The merchandise subject to this order is currently classifiable in the Harmonized Tariff Schedule of the United States (HTS) at subheadings: 7219.11.00.30, 7219.11.00.60, Start Printed Page 307007219.12.00.06, 7219.12.00.21, 7219.12.00.26, 7219.12.00.51, 7219.12.00.56, 7219.12.00.66, 7219.12.00.71, 7219.12.00.81, 7219.90.00.10, 7219.90.00.20, 7219.90.00.25, 7219.90.00.60, 7219.90.00.80, 7220.11.00.00, 7220.90.00.10, 7220.90.00.15, 7220.90.00.60, and 7220.90.00.80. Although the HTS subheadings are provided for convenience and Customs purposes, the written description of the scope of the orders is dispositive.
Normal Value Comparisons
To determine whether POSCO's sales of subject merchandise from South Korea to the United States were made at less than fair value, we compared the constructed export price (“CEP”) to the NV, as described in the “Constructed Export Price” and “Normal Value” sections of this notice, below. In accordance with section 777A(d)(2) of the Act, we calculated monthly weighted-average prices for NV and compared these to individual CEP transactions. We made corrections to reported U.S. and home market sales data based on the Department's findings at verification, as appropriate.

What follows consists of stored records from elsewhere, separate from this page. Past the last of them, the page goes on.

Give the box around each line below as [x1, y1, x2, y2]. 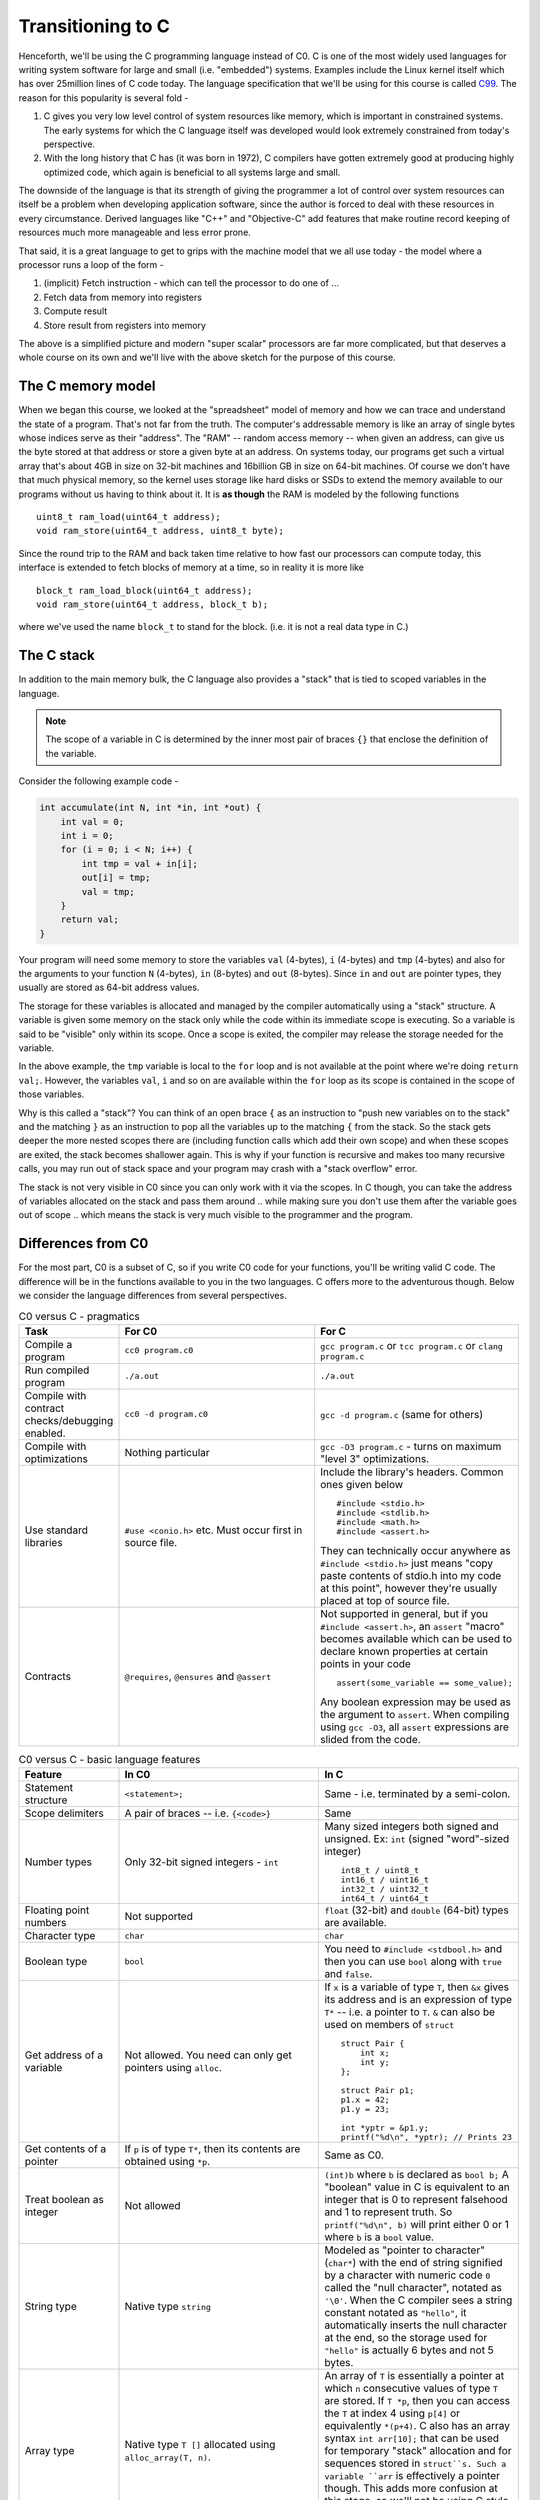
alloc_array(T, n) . [124, 2450, 212, 2464]
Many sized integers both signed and [324, 1820, 499, 1834]
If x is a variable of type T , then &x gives [324, 1980, 510, 1994]
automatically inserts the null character [324, 2318, 508, 2332]
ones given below [320, 1477, 404, 1491]
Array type [24, 2444, 75, 2458]
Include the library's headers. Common [320, 1465, 504, 1479]
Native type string [124, 2300, 212, 2314]
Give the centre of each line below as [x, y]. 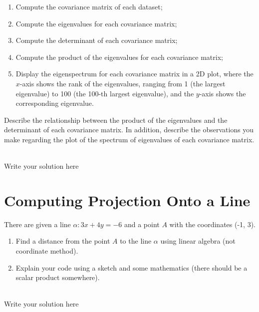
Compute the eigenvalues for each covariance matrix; [96, 23]
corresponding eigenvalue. [55, 103]
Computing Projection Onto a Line [127, 200]
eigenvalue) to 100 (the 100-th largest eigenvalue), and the [105, 93]
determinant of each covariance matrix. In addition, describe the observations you [129, 130]
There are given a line [37, 224]
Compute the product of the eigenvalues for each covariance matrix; [119, 57]
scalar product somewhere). [58, 277]
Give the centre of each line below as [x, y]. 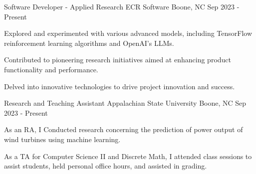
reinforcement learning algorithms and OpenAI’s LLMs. [89, 43]
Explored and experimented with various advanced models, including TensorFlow [128, 33]
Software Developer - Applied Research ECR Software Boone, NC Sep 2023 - [122, 6]
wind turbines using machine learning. [62, 139]
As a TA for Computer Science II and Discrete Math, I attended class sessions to [128, 156]
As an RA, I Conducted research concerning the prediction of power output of [124, 129]
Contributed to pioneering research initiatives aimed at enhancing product [118, 60]
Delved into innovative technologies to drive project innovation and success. [120, 86]
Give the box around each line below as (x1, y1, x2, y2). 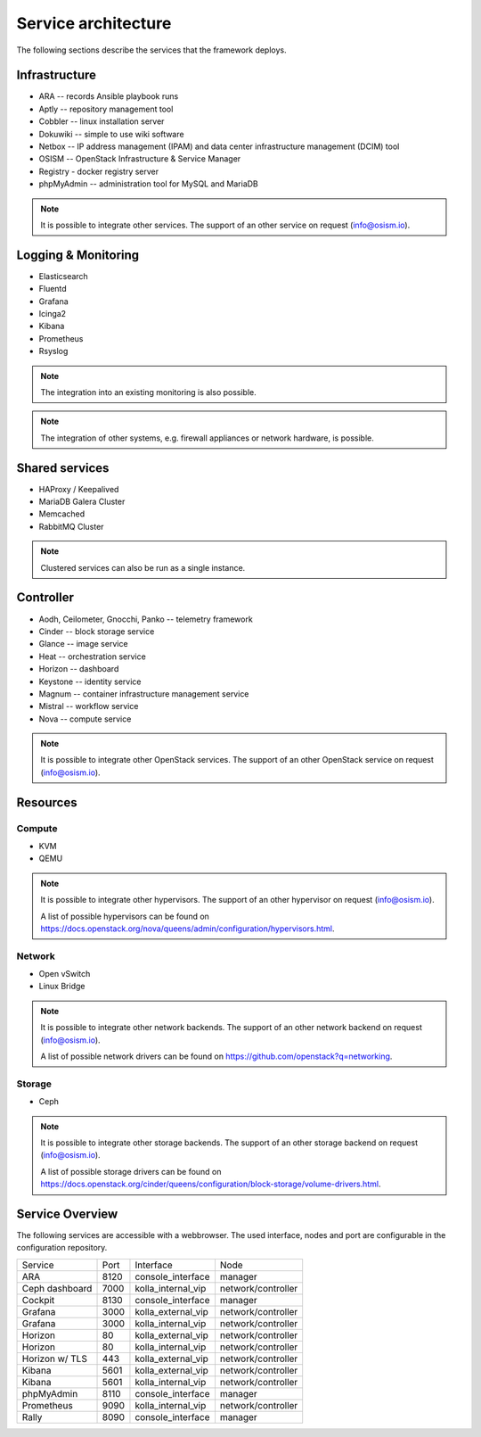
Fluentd (38, 284, 67, 294)
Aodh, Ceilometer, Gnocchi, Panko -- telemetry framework (38, 614, 253, 624)
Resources (16, 795, 77, 810)
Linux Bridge (38, 981, 86, 992)
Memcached (38, 508, 86, 519)
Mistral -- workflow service (38, 701, 139, 712)
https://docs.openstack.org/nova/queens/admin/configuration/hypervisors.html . (40, 923, 335, 934)
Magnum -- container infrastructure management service (38, 688, 249, 699)
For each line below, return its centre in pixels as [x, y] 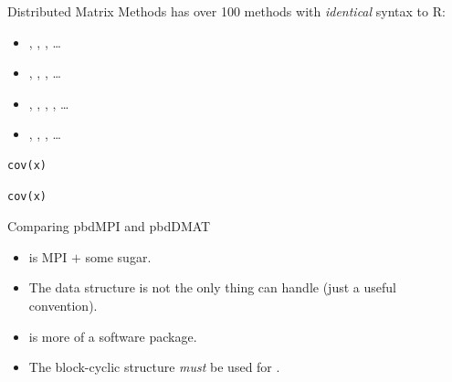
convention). [63, 305]
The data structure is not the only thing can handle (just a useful [212, 287]
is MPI [48, 256]
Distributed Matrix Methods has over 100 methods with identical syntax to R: [226, 11]
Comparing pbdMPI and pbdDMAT [109, 226]
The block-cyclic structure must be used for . [154, 367]
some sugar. [118, 256]
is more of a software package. [113, 336]
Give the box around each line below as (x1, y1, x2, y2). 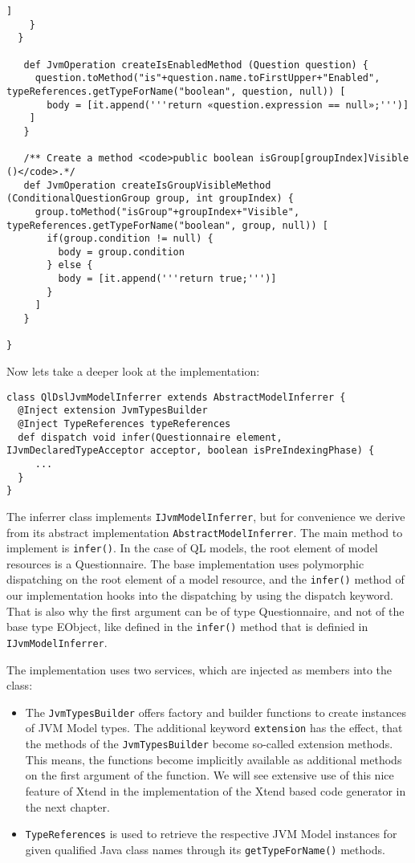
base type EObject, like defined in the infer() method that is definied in (6, 618, 368, 635)
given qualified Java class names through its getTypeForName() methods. (25, 841, 385, 857)
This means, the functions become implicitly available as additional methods (25, 751, 402, 767)
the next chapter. (25, 798, 110, 815)
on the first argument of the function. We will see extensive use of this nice (25, 767, 394, 784)
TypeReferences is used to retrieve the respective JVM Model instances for (25, 825, 397, 842)
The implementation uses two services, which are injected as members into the (6, 661, 392, 678)
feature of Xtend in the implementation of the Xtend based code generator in (25, 782, 406, 799)

We compared the aggregate volume of POSCO's home market sales of the foreign like product and U.S. sales of the subject merchandise to determine whether the volume of the foreign like product POSCO sold in South Korea was sufficient, pursuant to section 773(a)(1)(C) of the Act, to form a basis for NV. Because POSCO's volume of home market sales of the foreign like product was greater than five percent of its U.S. sales of subject merchandise, in accordance with section 773(a)(1)(B)(i) of the Act, we have based the determination of NV upon POSCO's home market sales of the foreign like product. Thus, we based NV on the prices at which the foreign like product was first sold for consumption in South Korea, in the usual commercial quantities, in the ordinary course of trade, and, to the extent possible, at the same level of trade (“LOT”) as the CEP sales.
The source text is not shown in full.